What you should give back is a precise copy of the lines below from the one containing "Fig. [fig:large_masses] . (64, 252)" through the one containing "For each line", with no pictures.

----------------------------------------

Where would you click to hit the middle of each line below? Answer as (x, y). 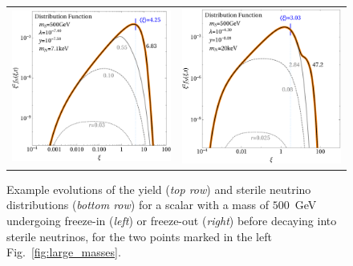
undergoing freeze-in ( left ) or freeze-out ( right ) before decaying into (172, 220)
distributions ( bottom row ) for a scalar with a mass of (138, 205)
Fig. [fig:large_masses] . (64, 252)
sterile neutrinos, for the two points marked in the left (139, 236)
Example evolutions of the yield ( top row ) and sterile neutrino (159, 189)
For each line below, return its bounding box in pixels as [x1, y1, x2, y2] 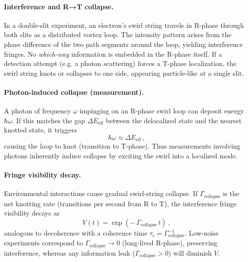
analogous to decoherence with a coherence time [4, 228, 148, 238]
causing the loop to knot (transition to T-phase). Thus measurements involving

----------------------------------------

SOLUTION TO THIS PROBLEM:
Fig. [fig:large_masses] . (64, 252)
sterile neutrinos, for the two points marked in the left (139, 236)
Example evolutions of the yield ( top row ) and sterile neutrino (159, 189)
For each line below, return its bounding box in pixels as [x1, y1, x2, y2] 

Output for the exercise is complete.